EditPropBench: Measuring Factual Edit Propagation in Scientific Manuscripts

arXiv cs.CL / 5/5/2026

📰 NewsIdeas & Deep AnalysisModels & Research

Key Points

  • The paper introduces EditPropBench, a benchmark designed to evaluate how well LLM-based editors propagate a factual change through dependent claims in scientific manuscripts.
  • Each benchmark item uses a synthetic, ML/NLP-style manuscript paired with a targeted edit and a fact graph annotated at the sentence level to distinguish direct targets, required downstream updates, and protected unrelated text.
  • Across the benchmark’s more difficult implicit/free-form settings, results for five LLM editing systems vary substantially (ERA 0.148–0.705), and even the best system fails to capture about 30% of required cascade updates.
  • Stress tests and metric analyses suggest LLM editors can outperform deterministic substitution baselines when easier, substitution-solvable cases are included, but reliable revision still needs cascade-aware verification.
  • An audit of recent arXiv cs.CL papers finds fact-dependent qualitative claims appear in 37.2% of papers, underscoring the practical need for tools that handle non-local edit implications.

Abstract

Local factual edits in scientific manuscripts often create non-local revision obligations.
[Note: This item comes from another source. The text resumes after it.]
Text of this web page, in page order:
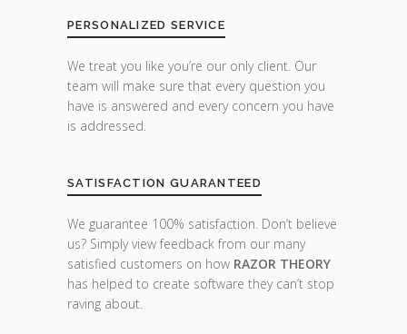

If a dataset changes from 215 to 80 documents, claims such as 'medium-scale' or 'a few hundred items' may also become stale, even though they do not repeat the edited number. We introduce EditPropBench, a benchmark for measuring whether LLM editors propagate factual edits through dependent manuscript claims. Each item contains an ML/NLP-style synthetic manuscript, a targeted edit, and a controlled fact graph with sentence-level labels for direct targets, required downstream updates, and protected unrelated text. EditPropBench provides a controlled manuscript-level benchmark with sentence-level dependency supervision, three editing protocols, adversarial metric probes, stress-test variants, and a metric suite centered on Edit-Ripple Adherence (ERA). On the hard implicit/free-form stratum, five LLM editing systems span ERA 0.148--0.705; even the strongest misses roughly 30% of required cascade updates. A mixed-stratum stress test shows that LLMs retain a positive advantage over deterministic substitution baselines when easy substitution-solvable cases are included. Finally, an audit of recent arXiv cs.CL benchmark and dataset papers finds fact-dependent qualitative claims in 37.2% of papers. EditPropBench shows that current LLM editors can repair many implicit consequences of factual edits, but reliable scientific revision still requires cascade-aware checking.